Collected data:
▽

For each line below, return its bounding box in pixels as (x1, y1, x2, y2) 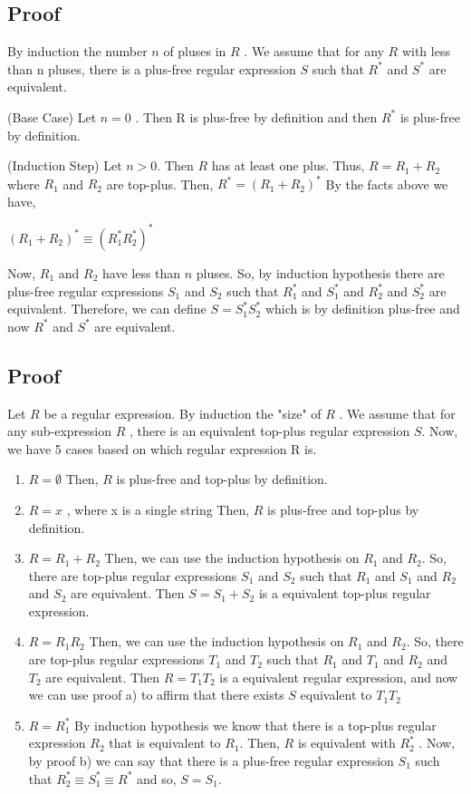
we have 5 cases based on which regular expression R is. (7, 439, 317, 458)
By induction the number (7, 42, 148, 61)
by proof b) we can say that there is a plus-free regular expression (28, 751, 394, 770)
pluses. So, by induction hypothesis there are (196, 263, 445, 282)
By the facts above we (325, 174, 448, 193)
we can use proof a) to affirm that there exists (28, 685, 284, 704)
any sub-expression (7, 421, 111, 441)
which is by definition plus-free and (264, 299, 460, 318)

△
▽

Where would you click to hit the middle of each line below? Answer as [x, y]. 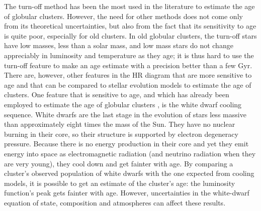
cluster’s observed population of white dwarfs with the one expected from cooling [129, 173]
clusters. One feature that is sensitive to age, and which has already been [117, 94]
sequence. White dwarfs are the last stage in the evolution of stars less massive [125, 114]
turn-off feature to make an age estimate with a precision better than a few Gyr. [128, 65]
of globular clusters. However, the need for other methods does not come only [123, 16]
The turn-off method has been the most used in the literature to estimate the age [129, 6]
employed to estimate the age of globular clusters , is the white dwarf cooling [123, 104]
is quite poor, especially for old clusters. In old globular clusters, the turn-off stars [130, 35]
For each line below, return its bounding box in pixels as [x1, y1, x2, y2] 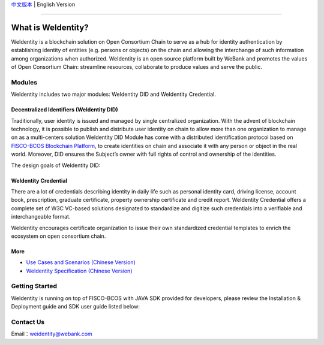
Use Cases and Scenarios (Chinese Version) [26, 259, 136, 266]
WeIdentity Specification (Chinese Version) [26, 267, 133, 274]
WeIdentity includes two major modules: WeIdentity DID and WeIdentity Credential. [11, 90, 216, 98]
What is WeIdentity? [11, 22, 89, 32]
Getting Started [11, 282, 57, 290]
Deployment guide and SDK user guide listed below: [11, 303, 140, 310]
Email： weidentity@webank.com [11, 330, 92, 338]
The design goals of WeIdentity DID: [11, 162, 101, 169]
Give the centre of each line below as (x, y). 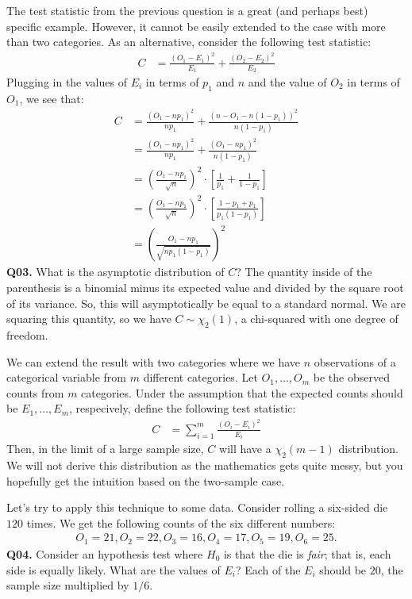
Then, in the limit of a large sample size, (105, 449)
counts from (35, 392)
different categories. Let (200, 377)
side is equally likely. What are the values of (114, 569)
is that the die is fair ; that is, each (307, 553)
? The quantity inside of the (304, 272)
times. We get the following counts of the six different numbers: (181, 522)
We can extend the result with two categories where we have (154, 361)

△

* _Work instruction_
Return every line in the records that includes the string "Chinese".

* _Exercise output_
Use Cases and Scenarios (Chinese Version) [26, 259, 136, 266]
WeIdentity Specification (Chinese Version) [26, 267, 133, 274]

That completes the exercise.